Sitting at his gym in the picturesque valley of Pai all these years later, Bee doesn't seem too bothered about never being given a chance at a title.

Would my life be much better if I'd gotten those title shots? I don't think so. I'm a teacher now. Some famous fighters, even those with titles, don't make good teachers.

And now, teaching is the priority. It's clear that it comes naturally to him: he's meticulous with his students, cares that they learn proper technique. Bee has put almost as many years into his craft of teaching as he put into fighting: he's on his thirteenth year of instructing, having moved from fighting to coaching when he was 29. For Bee, Muay Thai hasn't been a just blip on his life map, but rather a lifelong career, something he wants to pass on to the next generation. He discusses with pride the budding career of his 16-year-old son, who fights in Bangkok.

Bee's father, who first taught Bee about heart and perseverance, is still a large presence in Bee's life. The two have a relaxed rapport, laughing and joking easily.
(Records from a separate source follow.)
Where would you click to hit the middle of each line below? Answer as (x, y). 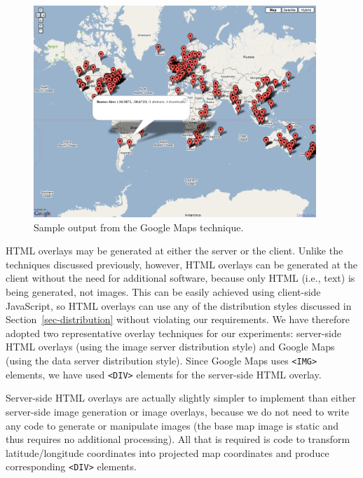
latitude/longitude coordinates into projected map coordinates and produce (167, 452)
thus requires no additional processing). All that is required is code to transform (178, 439)
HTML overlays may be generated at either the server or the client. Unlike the (174, 251)
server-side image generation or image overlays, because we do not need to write (178, 411)
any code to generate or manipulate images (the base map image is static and (172, 425)
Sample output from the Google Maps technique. (139, 227)
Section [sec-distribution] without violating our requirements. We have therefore (178, 319)
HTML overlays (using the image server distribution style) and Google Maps (170, 347)
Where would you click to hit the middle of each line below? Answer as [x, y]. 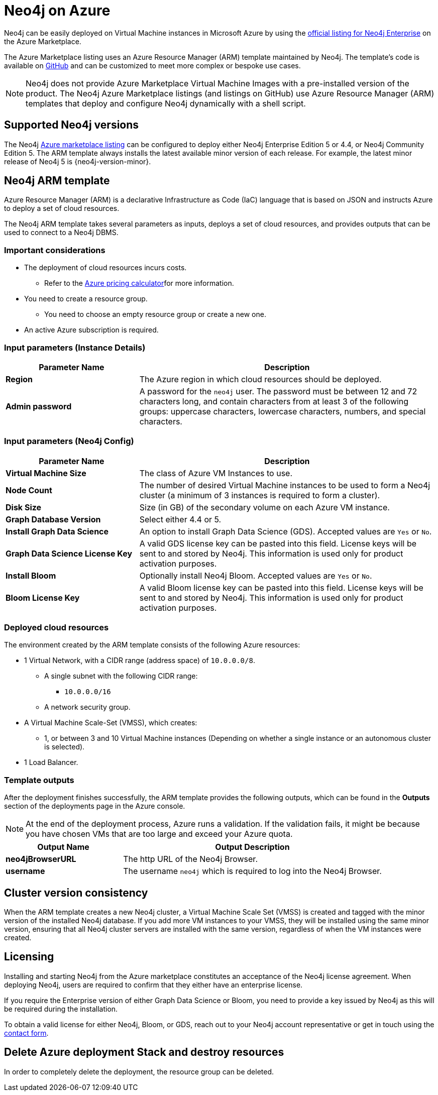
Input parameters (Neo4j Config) [69, 441]
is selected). [65, 747]
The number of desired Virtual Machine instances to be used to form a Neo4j [285, 485]
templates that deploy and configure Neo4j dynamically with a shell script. [166, 103]
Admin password [39, 406]
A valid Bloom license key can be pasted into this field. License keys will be [281, 587]
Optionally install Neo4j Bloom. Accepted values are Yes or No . [256, 575]
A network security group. [87, 707]
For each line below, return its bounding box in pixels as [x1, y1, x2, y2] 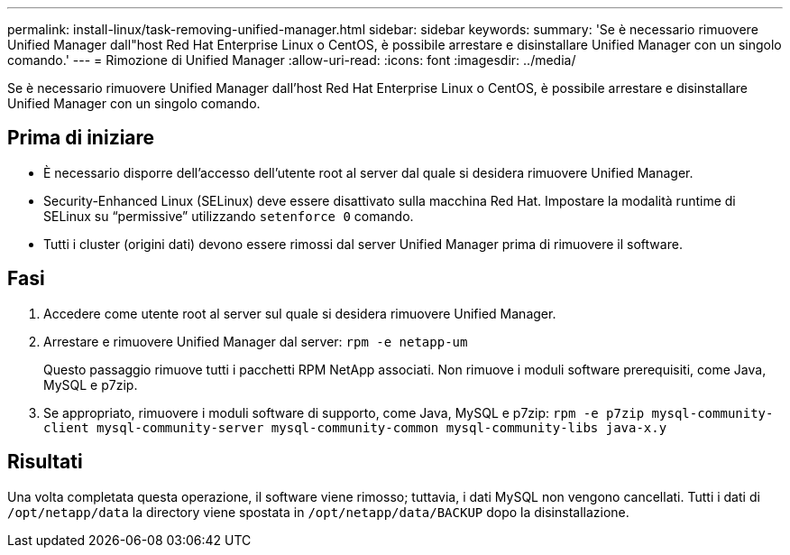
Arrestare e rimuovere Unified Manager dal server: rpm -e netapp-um [43, 333, 468, 349]
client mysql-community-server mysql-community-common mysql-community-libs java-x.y [43, 420, 667, 435]
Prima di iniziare [7, 126, 155, 150]
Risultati [7, 450, 83, 474]
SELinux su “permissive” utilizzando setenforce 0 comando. [43, 208, 414, 224]
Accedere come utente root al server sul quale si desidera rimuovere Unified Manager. [43, 305, 556, 321]
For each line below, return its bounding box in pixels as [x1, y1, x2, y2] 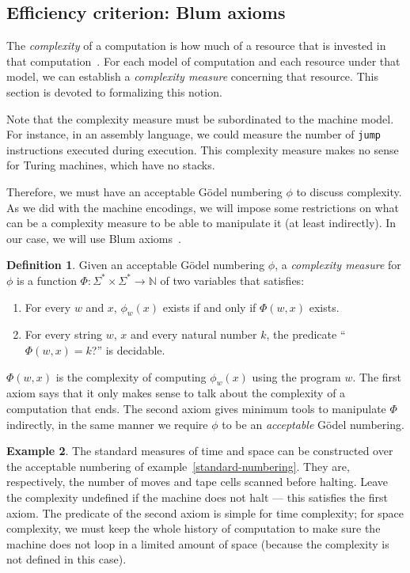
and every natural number [130, 326, 257, 343]
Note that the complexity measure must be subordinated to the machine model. [6, 110, 394, 127]
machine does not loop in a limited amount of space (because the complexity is [6, 535, 389, 552]
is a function [17, 271, 77, 288]
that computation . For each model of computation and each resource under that [6, 52, 401, 69]
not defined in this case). [6, 551, 127, 567]
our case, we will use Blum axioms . [6, 230, 181, 246]
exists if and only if [162, 298, 256, 315]
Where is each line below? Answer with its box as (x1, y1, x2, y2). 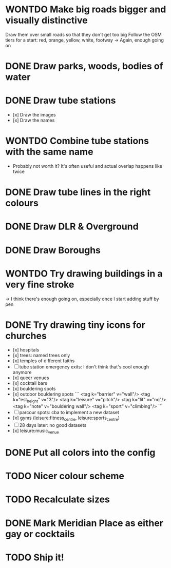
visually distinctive (5, 14, 88, 26)
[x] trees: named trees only (12, 352, 70, 359)
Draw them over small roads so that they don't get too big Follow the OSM (5, 31, 162, 37)
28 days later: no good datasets (19, 422, 87, 428)
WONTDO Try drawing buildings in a (5, 268, 163, 279)
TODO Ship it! (5, 552, 64, 563)
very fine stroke (5, 279, 74, 290)
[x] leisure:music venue (12, 427, 59, 435)
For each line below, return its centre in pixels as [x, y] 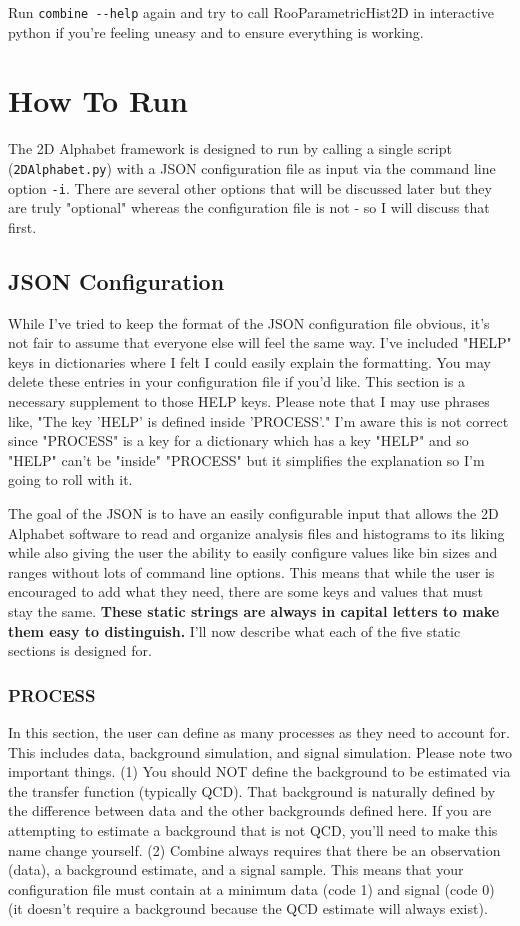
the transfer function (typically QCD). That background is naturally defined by [252, 790]
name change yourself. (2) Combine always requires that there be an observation [254, 849]
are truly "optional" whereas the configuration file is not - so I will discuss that [249, 207]
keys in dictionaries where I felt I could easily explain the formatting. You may [249, 361]
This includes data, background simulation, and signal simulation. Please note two [260, 751]
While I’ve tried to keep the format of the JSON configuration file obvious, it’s [249, 322]
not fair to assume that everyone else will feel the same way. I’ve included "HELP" [260, 342]
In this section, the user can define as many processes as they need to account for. [259, 731]
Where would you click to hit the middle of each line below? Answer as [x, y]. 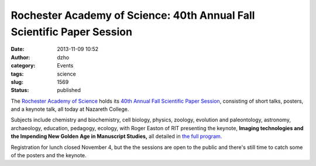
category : [23, 66]
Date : [18, 49]
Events [65, 66]
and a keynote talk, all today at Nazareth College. [70, 109]
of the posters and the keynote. [49, 155]
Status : [20, 90]
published [69, 90]
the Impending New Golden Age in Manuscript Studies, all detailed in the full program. [116, 136]
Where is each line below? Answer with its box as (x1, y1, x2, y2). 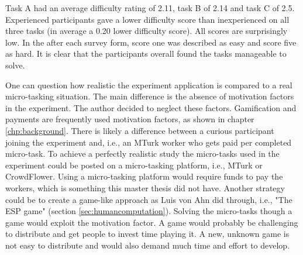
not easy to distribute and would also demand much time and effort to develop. (5, 239, 290, 251)
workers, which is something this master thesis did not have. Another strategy (5, 181, 285, 194)
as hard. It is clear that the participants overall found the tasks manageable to (5, 47, 287, 60)
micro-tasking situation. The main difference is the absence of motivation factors (5, 90, 294, 102)
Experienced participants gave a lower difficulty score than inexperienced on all (5, 13, 290, 25)
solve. (5, 58, 25, 71)
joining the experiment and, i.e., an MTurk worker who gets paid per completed (5, 136, 292, 148)
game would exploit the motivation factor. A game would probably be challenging (5, 216, 298, 228)
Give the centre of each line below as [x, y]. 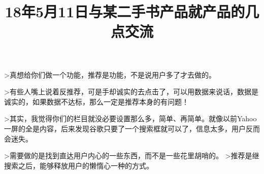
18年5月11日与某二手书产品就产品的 [125, 11]
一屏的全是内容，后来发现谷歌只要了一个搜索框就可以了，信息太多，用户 [125, 128]
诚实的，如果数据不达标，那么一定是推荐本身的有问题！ [96, 101]
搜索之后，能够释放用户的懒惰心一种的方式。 [79, 165]
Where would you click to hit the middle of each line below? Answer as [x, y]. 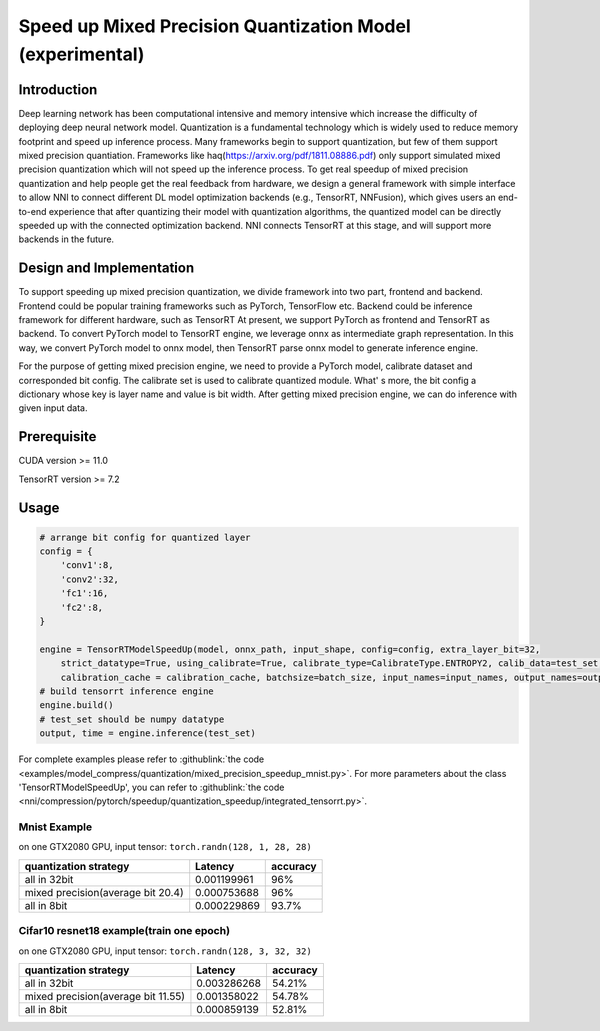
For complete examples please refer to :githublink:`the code [141, 759]
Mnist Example [55, 827]
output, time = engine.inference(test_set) [148, 733]
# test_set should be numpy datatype [132, 719]
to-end [32, 211]
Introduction [58, 89]
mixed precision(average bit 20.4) [104, 892]
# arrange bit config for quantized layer [145, 537]

Bee calls his father the Coffee Man, says he always has a cup of it with him and doesn't consume much else. Kak is visibly proud of his son, and understandably so. This kid he raised up in the countryside, this fighter he taught to have heart, has gone and built himself a life in the mountainous northern Thailand, half the country away but still connected to his roots in the flat farming fields to the east.